- **EXCERPTED RECORDS**
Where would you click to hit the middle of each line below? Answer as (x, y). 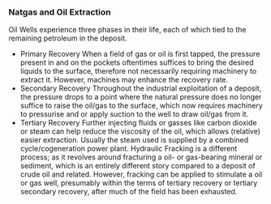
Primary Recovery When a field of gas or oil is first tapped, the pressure (140, 54)
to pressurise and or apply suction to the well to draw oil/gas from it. (134, 114)
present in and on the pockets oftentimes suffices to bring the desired (137, 62)
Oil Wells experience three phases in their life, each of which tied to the (127, 30)
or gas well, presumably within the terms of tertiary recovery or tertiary (139, 183)
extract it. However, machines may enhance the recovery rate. (124, 80)
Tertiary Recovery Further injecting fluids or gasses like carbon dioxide (138, 123)
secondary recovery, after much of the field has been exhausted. (129, 192)
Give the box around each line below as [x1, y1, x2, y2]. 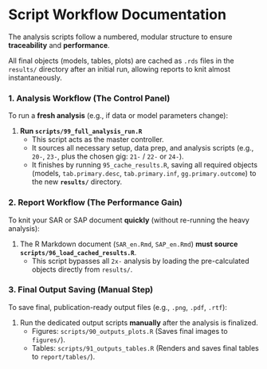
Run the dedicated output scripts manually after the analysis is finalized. [19, 317, 259, 328]
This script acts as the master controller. [31, 135, 165, 144]
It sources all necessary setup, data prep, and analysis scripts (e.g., [31, 143, 254, 153]
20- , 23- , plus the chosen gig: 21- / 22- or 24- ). [31, 151, 185, 161]
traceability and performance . [8, 40, 110, 49]
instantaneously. [8, 73, 62, 82]
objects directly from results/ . [31, 265, 133, 274]
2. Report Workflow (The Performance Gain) [8, 197, 183, 208]
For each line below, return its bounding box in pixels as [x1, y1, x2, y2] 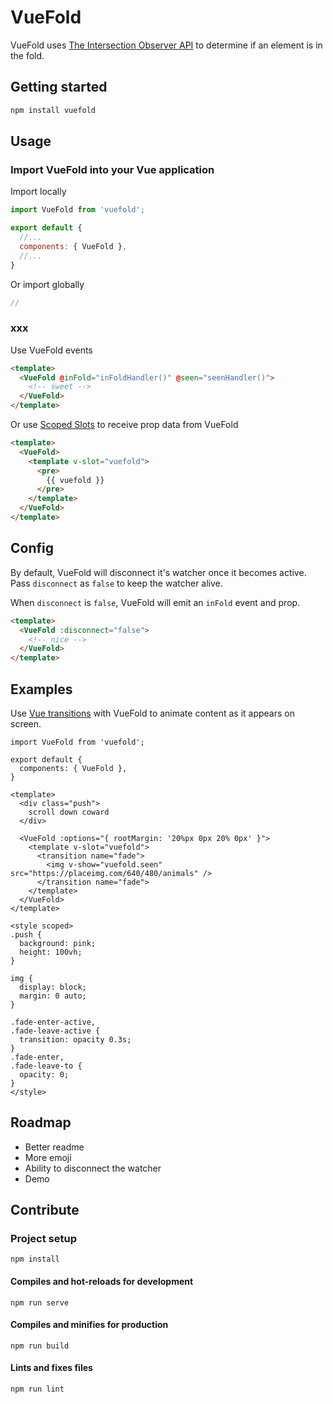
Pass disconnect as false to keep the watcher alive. [10, 577, 223, 589]
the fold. [10, 49, 45, 61]
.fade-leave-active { [10, 1026, 101, 1036]
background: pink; [19, 938, 97, 948]
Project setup [10, 1232, 77, 1246]
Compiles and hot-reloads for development [10, 1276, 194, 1288]
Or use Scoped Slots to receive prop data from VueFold [10, 419, 239, 431]
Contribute [10, 1202, 80, 1219]
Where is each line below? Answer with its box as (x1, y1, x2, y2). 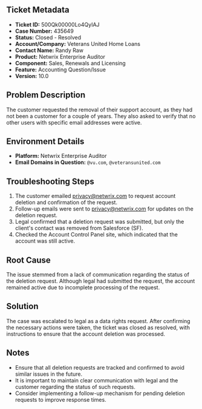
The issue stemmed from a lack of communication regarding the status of (6, 271, 189, 278)
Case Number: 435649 (15, 27, 74, 34)
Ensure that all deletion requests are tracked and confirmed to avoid (15, 364, 184, 371)
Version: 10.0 (15, 72, 49, 79)
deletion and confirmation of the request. (15, 199, 118, 206)
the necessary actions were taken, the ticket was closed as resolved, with (6, 324, 191, 331)
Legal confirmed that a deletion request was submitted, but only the (15, 218, 184, 226)
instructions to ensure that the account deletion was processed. (6, 330, 165, 338)
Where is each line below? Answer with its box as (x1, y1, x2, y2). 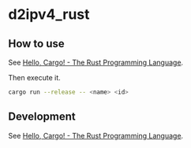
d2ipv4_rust (8, 6, 90, 24)
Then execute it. (8, 73, 61, 82)
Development (8, 110, 77, 124)
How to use (8, 37, 65, 50)
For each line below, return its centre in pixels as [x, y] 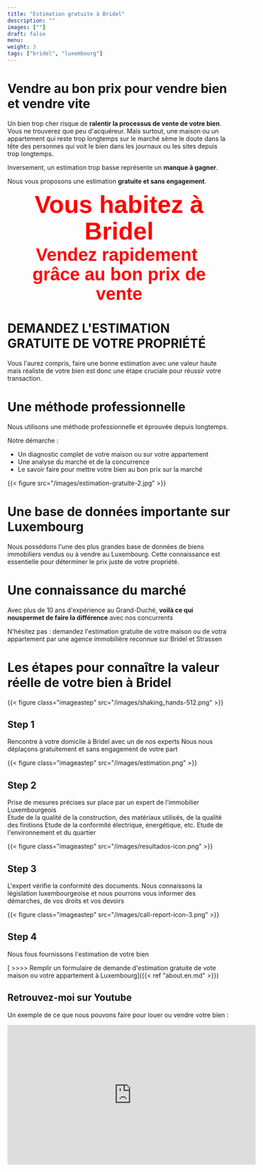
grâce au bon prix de [119, 274]
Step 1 [21, 724]
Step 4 [22, 937]
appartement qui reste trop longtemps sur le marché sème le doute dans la [116, 139]
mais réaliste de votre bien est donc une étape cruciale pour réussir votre [114, 371]
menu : [15, 40]
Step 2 [22, 785]
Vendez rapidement [117, 255]
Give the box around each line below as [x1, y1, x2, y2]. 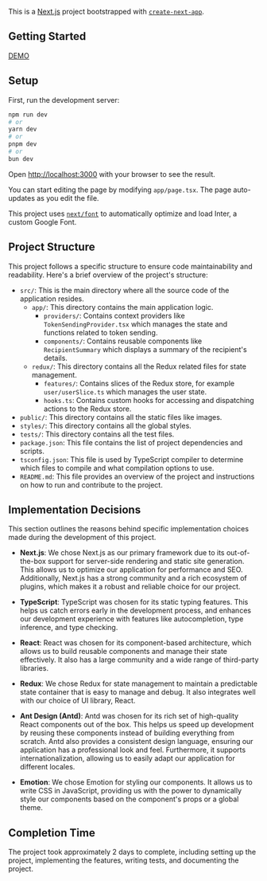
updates [8, 193, 36, 202]
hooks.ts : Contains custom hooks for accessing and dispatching [43, 395, 254, 405]
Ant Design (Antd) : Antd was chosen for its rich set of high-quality [19, 711, 239, 721]
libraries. [19, 664, 49, 673]
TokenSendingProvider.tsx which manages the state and [43, 319, 228, 329]
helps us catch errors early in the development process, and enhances [19, 605, 252, 616]
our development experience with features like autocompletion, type [19, 614, 244, 624]
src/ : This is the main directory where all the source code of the [19, 285, 230, 295]
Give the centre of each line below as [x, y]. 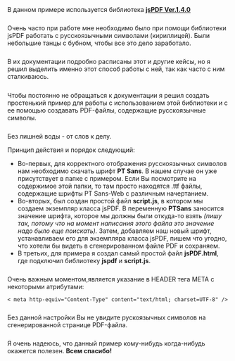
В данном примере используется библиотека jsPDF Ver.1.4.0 [99, 9]
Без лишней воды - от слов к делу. [59, 136]
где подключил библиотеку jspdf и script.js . [84, 260]
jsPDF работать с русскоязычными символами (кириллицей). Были [109, 36]
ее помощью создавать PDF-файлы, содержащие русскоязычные [107, 110]
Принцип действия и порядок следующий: [71, 150]
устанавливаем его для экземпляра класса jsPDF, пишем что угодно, [122, 238]
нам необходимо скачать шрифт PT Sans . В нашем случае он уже [117, 171]
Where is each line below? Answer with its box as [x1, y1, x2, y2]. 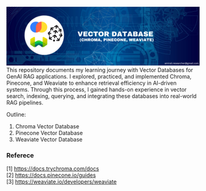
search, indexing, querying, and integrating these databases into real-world [6, 92, 197, 99]
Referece [6, 151, 34, 160]
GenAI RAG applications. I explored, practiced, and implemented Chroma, [6, 72, 192, 80]
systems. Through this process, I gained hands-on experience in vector [6, 85, 187, 93]
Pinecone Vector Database [15, 129, 83, 136]
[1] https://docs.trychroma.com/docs [6, 165, 99, 172]
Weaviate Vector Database [15, 136, 83, 143]
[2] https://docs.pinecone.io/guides [6, 171, 96, 179]
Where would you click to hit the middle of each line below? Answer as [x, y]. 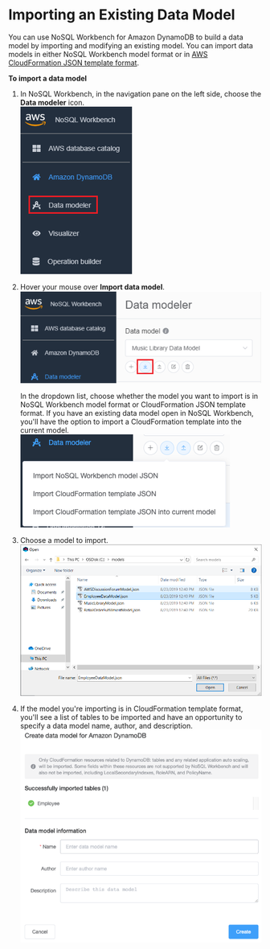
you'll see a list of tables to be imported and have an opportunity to [131, 717]
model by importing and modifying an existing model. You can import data [131, 45]
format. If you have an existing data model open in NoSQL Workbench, [137, 413]
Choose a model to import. [64, 540]
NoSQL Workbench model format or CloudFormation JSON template [133, 405]
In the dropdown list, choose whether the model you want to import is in [139, 396]
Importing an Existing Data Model [122, 15]
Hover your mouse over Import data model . [92, 286]
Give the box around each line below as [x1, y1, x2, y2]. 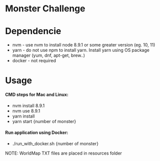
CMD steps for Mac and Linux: [5, 91, 69, 97]
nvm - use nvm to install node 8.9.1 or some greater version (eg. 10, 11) [12, 42, 156, 48]
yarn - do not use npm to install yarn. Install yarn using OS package [12, 47, 150, 53]
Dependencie [5, 26, 62, 37]
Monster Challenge [5, 3, 85, 14]
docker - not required [12, 58, 56, 64]
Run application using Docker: [5, 129, 69, 136]
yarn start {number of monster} [12, 118, 77, 124]
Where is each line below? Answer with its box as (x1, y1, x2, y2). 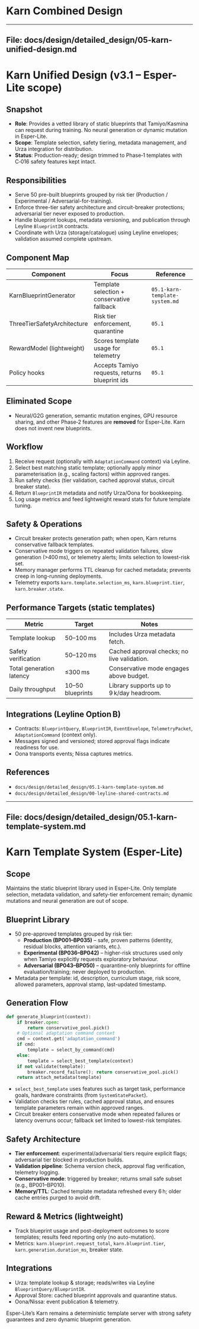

- **TASK TO CARRY OUT**
What you write out is the stretch of entries from the line containing "grâce au bon prix de [119, 274]" to the line containing "helps us catch", word for word, with both end lines and no pictures.

- **YOUR SOLUTION**
grâce au bon prix de [119, 274]
Step 1 [21, 724]
Step 4 [22, 937]
appartement qui reste trop longtemps sur le marché sème le doute dans la [116, 139]
mais réaliste de votre bien est donc une étape cruciale pour réussir votre [114, 371]
menu : [15, 40]
Step 2 [22, 785]
Vendez rapidement [117, 255]
Give the box around each line below as [x1, y1, x2, y2]. 
updates [8, 193, 36, 202]
hooks.ts : Contains custom hooks for accessing and dispatching [43, 395, 254, 405]
Ant Design (Antd) : Antd was chosen for its rich set of high-quality [19, 711, 239, 721]
libraries. [19, 664, 49, 673]
TokenSendingProvider.tsx which manages the state and [43, 319, 228, 329]
helps us catch errors early in the development process, and enhances [19, 605, 252, 616]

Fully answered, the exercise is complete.